The dog’s motion is represented by the brownish vertical line– she doesn’t move at all in space, but marches relentlessly into the future at a rate of one nanosecond per nanosecond. The cat’s motion is the black line, which moves in both space and time, one foot to the right for every two nanoseconds upward into the future. They start out at the same place at the same time, at the origin of the axes drawn here, then the cat moves off while the dog stays put.

According to the dog, she measures her spin at the point in space and time marked by the “1,” while the cat’s measurement is a short time later and some distance to the right, at the point marked by the “2.” The horizontal dashed lines represent particular instants in time, according to the dog, so we can clearly see that the dog makes her measurement, and then the cat makes his about half a nanosecond later.

The dog, then, would say that her measurement determined the outcome of both spin measurements.

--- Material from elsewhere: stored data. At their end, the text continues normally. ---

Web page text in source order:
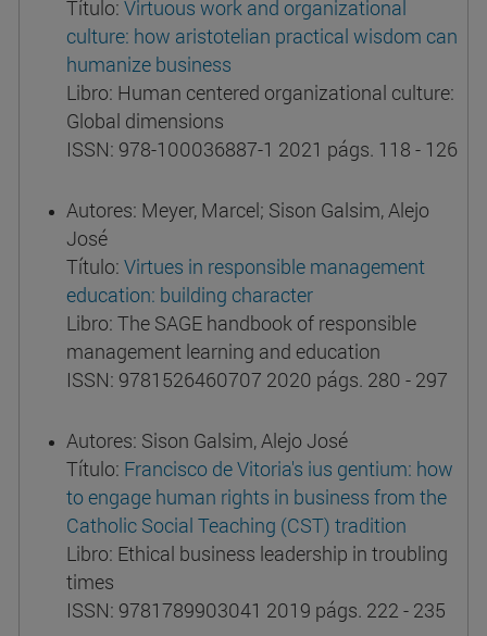
Título:Virtuous work and organizational
culture: how aristotelian practical wisdom can
humanize business
Libro: Human centered organizational culture:
Global dimensions
ISSN: 978-100036887-1 2021 págs. 118 - 126
Autores: Meyer, Marcel; Sison Galsim, Alejo
José
Título:Virtues in responsible management
education: building character
Libro: The SAGE handbook of responsible
management learning and education
ISSN: 9781526460707 2020 págs. 280 - 297
Autores: Sison Galsim, Alejo José
Título: Francisco de Vitoria's ius gentium: how
to engage human rights in business from the
Catholic Social Teaching (CST) tradition
Libro: Ethical business leadership in troubling
times
ISSN: 9781789903041 2019 págs. 222 - 235
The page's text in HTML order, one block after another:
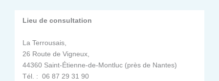
Lieu de consultation
La Terrousais,
26 Route de Vigneux,
44360 Saint-Étienne-de-Montluc (près de Nantes)
Tél. : 06 87 29 31 90
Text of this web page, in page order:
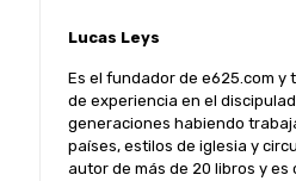
Lucas Leys
Es el fundador de e625.com y
de experiencia en el
generaciones habiendo
países, estilos de iglesia y
autor de más de 20 libros y
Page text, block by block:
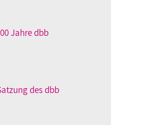
Jahre dbb
des dbb
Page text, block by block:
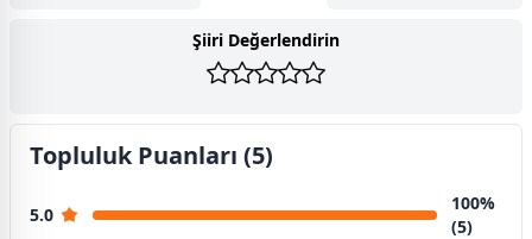
Şiiri Değerlendirin
Topluluk Puanları (5)
5.0
100%
(5)
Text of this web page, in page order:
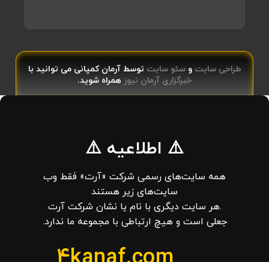
طراحی سایت وسئو سایت توسط آرمان کمپانی می توانید با
خبرگزاری آرمان نیوز همراه شوید.
⚠️ اطلاعیه ⚠️
همه سایت‌های رسمی شرکت «آرت» فقط وب‌
سایت‌های زیر هستند
.هر سایت دیگری با نام یا نشان شرکت آرت
جعلی است و هیچ ارتباطی با مجموعه ما ندارد.
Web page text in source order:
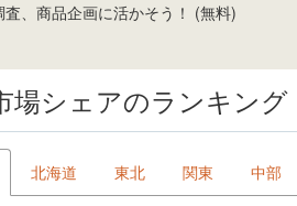
査、商品企画に活かそう！ (無料)
場シェアのランキング
北海道 東北 関東 中部
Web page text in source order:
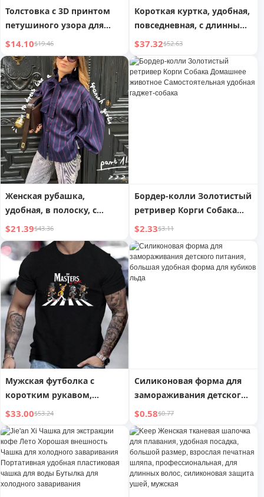
Толстовка с 3D принтом
петушиного узора для
Мужчин Удобная Ретро
Худи
$14.10$19.46
Короткая куртка, удобная,
повседневная, с длинным
рукавом, стройнящая,
куртка из овечьей шерсти
$37.32$52.63
Женская рубашка,
удобная, в полоску, с
контрастными цветами
$21.39$43.36
Бордер-колли Золотистый
ретривер Корги Собака
Домашнее животное
Самостоятельная удобная
гаджет-собака
$2.33$3.11
Мужская футболка с
коротким рукавом,
удобная эластичная летняя
модная футболка
$33.00$53.24
Силиконовая форма для
замораживания детского
питания, большая удобная
форма для кубиков льда
$0.58$0.77

If she measured spin-up, that instantly and absolutely fixed the cat’s spin in the spin-up state, so the cat’s subsequent measurement only confirmed the already determined state of the spin. If she measured spin-down, the cat would inevitably obtain spin-down.

OK so far? Here’s where it gets weird: relativity tells us that the dog and the cat disagree about the passage of time. Specifically, the dog looking at the cat’s clock thinks that the cat’s clock is running slow, while the cat looking at the dog’s clock thinks the dog’s clock is running slow. More importantly, they also disagree about the synchronization of clocks– if the dog prepares a whole bunch of clocks at different positions so they all show the same time, the cat will say that the clocks are out of synch, with more distant clocks set a bit ahead or behind, depending on the direction of motion. And if the cat prepared a similar set of clocks at different positions moving along with the cat at the same speed, the dog would say that clocks at different positions showed different times.

We can show this on our diagram by doing basically the same thing we did with the dog, and drawing a bunch of lines indicating single instants in time according to the cat. The resulting lines look like this:

Points representing a given time, according to the cat, fall on slanting lines in the diagram. This has a very interesting consequence for our entangled state measurement. The two measurement events are plotted at the same points on the graph, but as you can see by counting lines or just looking at the numbers, the two measurements take place in the opposite order according to the cat. The cat would say that he measured the state of his spin first, and then the dog measured hers half a nanosecond later.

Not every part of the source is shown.